Spanish Unemployment Rises to 21% as Inflation Accelerates

Spanish unemployment, the highest in Europe, rose more than expected as inflation accelerated and retail sales plunged, undermining the nation’s recovery from its worst recession in six decades.

Joblessness rose to 21.3 percent in the first quarter, the National Statistics Institute said today in Madrid, compared with 20.3 percent in the previous three months and a median forecast of 20.7 percent in a Bloomberg News survey.

Consumer prices gained 3.5 percent in April from a year earlier, based on a European Union measure, after increasing 3.3 percent in March. Retail sales fell 8.6 percent in March from a year earlier, the steepest decline in two years, INE said.

Spain is trying to steer the economy back to growth while slashing the euro region’s third-largest budget deficit with the deepest austerity measures in at least three decades. Rising interest rates and oil prices prompted the government to revise its growth and unemployment forecasts on April 6, even as it still sees growth of 1.3 percent this year, led by exports.

“In the current scenario, with rising interest rates, I’m not at all sure this is the peak” in unemployment, said Jose Luis Martinez, a strategist for Spain at Citigroup in Madrid. “The decline in employment, rising interest rates, and rising prices leave little margin for consumption to be reactivated.”

‘Hard to Predict’

Deputy Finance Minister Jose Manuel Campa said the first quarter is traditionally weak for employment, and the data should start to improve. Asked if the jobless rate had peaked, he told reporters in Madrid it’s “hard to predict the future.” Asked the same question later in Madrid, Deputy Prime Minister Alfredo Perez Rubalcaba said the rate had peaked in what he called a “risky” prediction.

Spain has 4.9 million jobless, the survey showed today, the most since the data series started in 1996. That compares with 3 million in Germany, a country twice its size.

As companies adjust to forecasts of slower growth in Spain after a decade-long boom, Telefonica SA, the country’s largest telecoms operator, said on April 14 it plans to cut its workforce in its home market by 20 percent over the next three years. London-based Burberry Group Plc closed a warehouse in Spain last year, while Diageo Plc cited “economic weakness” on Feb. 10 when it said its Spanish whisky and vodka sales declined in the last six months of 2010.

Austerity Measures

Spain’s recovery from the collapse of the debt-fueled property bubble is being undermined by spending cuts and tax increases as the government aims to narrow the budget deficit to 6 percent of gross domestic product this year -- in line with France’s projected shortfall -- from 9.2 percent in 2010.

The government expects the jobless rate to average 19.8 percent this year, the Finance Ministry said on April 6, compared with a previous forecast of 19.3 percent. The economy will expand 1.3 percent in 2011 after two years of contraction, with growth accelerating to 2.3 percent next year and 2.4 percent in 2013, it said.

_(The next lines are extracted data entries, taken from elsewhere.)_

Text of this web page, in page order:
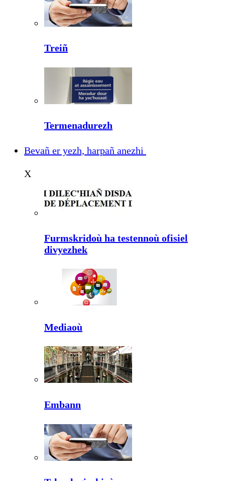
Treiñ
Termenadurezh
Bevañ er yezh, harpañ anezhi
X
Furmskridoù ha testennoù ofisiel
divyezhek
Mediaoù
Embann
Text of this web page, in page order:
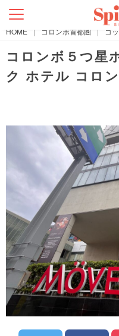
HOME | コロンボ首都圏 | コ
コロンボ５つ星
ク ホテル コロン
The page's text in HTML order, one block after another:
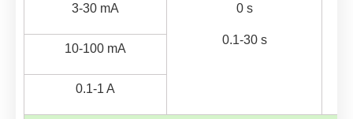
3-30 mA 0 s
0.1-30 s
10-100 mA
0.1-1 A
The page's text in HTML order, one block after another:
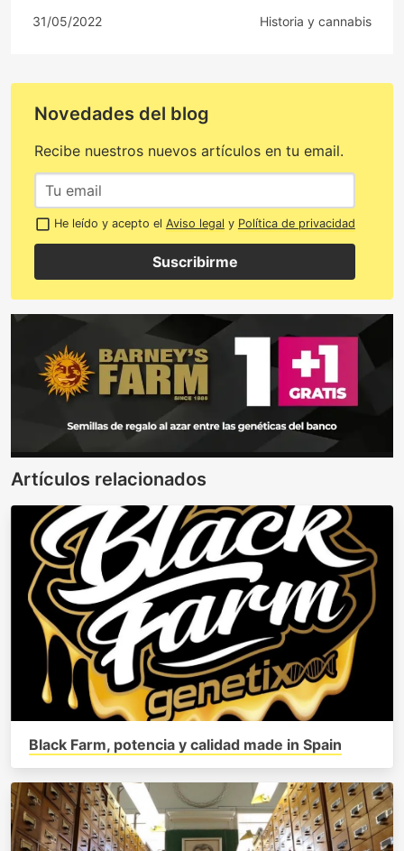
31/05/2022 Historia y cannabis
Novedades del blog
Recibe nuestros nuevos artículos en tu email.
He leído y acepto el Aviso legal y Política de privacidad
Suscribirme
Artículos relacionados
Black Farm, potencia y calidad made in Spain
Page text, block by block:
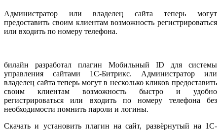
Администратор или владелец сайта теперь могут
предоставить своим клиентам возможность регистрироваться
или входить по номеру телефона.
билайн разработал плагин Мобильный ID
для системы
управления сайтами 1С-Битрикс. Администратор или
владелец сайта теперь могут в несколько кликов предоставить
своим клиентам возможность быстро и удобно
регистрироваться или входить по номеру телефона без
необходимости помнить пароли и логины.
Скачать и установить плагин на сайт, развёрнутый на 1C-
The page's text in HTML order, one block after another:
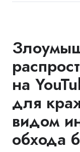
на
для
видом
обхода
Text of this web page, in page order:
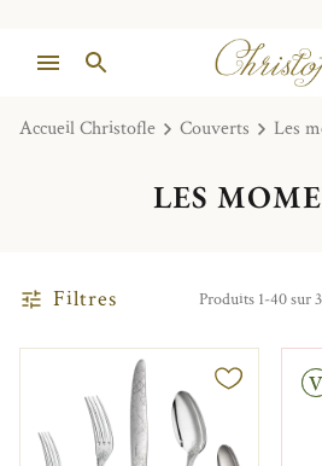
Accueil Christofle Couverts Les
LES
Filtres Produits 1-40 sur
Vintage
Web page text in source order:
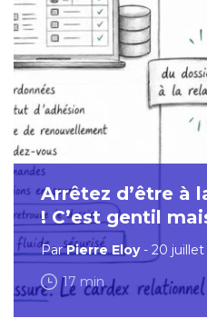
Arrêtez d’être à
! C’est gentil
ParPierre Eloy- 20 juillet
17 min
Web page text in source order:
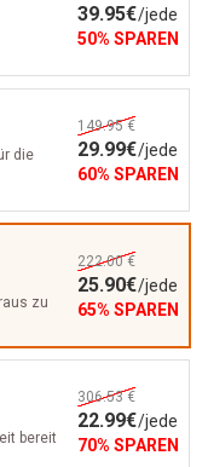
39.95€/jede
50% SPAREN
die
149.95 €
29.99€/jede
60% SPAREN
zu
222.00 €
25.90€/jede
65% SPAREN
bereit
306.53 €
22.99€/jede
70% SPAREN
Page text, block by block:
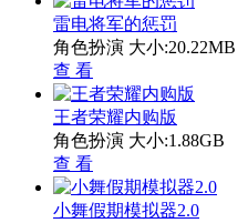
雷电将军的惩罚
角色扮演 大小:20.22MB
查 看
王者荣耀内购版
角色扮演 大小:1.88GB
查 看
小舞假期模拟器2.0
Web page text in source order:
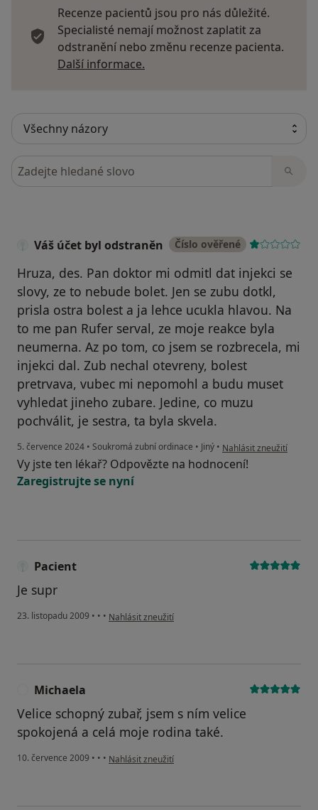
Recenze pacientů jsou pro nás důležité.
Specialisté nemají možnost zaplatit za
odstranění nebo změnu recenze pacienta.
Další informace.
Hledejte v názorech
Váš účet byl odstraněn Číslo ověřené
Hruza, des. Pan doktor mi odmitl dat injekci se
slovy, ze to nebude bolet. Jen se zubu dotkl,
prisla ostra bolest a ja lehce ucukla hlavou. Na
to me pan Rufer serval, ze moje reakce byla
neumerna. Az po tom, co jsem se rozbrecela, mi
injekci dal. Zub nechal otevreny, bolest
pretrvava, vubec mi nepomohl a budu muset
vyhledat jineho zubare. Jedine, co muzu
pochválit, je sestra, ta byla skvela.
5. července 2024 • Soukromá zubní ordinace • Jiný • podle názoru uživatele
Nahlásit zneužití
Vy jste ten lékař? Odpovězte na hodnocení!
Zaregistrujte se nyní
Pacient
Je supr
23. listopadu 2009 • • • podle názoru uživatele Pacient
Nahlásit zneužití
Michaela
Velice schopný zubař, jsem s ním velice
spokojená a celá moje rodina také.
10. července 2009 • • • podle názoru uživatele Michaela
Nahlásit zneužití

“The market consensus is around 0.7 percent” for 2011 growth, said Martinez, adding that the government should revise its forecast “as there have been a lot of negative factors.” He said he sees a jobless rate of 21 percent this year.

The European Central Bank increased its benchmark interest rate on April 7 for the first time in almost three years and policy makers have signaled more increases may follow. That risks further crimping household spending in Spain, where 97 percent of mortgages have variable interest rates.

Price Pressures

The ECB is trying to stem inflation, which accelerated to 2.8 percent in the euro region in April, from 2.6 percent in March, a separate report said today. The inflation rate in Spain, Portugal and Greece, which are all struggling to rein in growing debt burdens and spur growth, is higher than the euro-region average.

As part of plans to raise tax revenue, the government passed measures today to press employers to legalize underground jobs. The plan increases fines on companies that don’t register workers with tax authorities and on people claiming jobless benefits while working informally.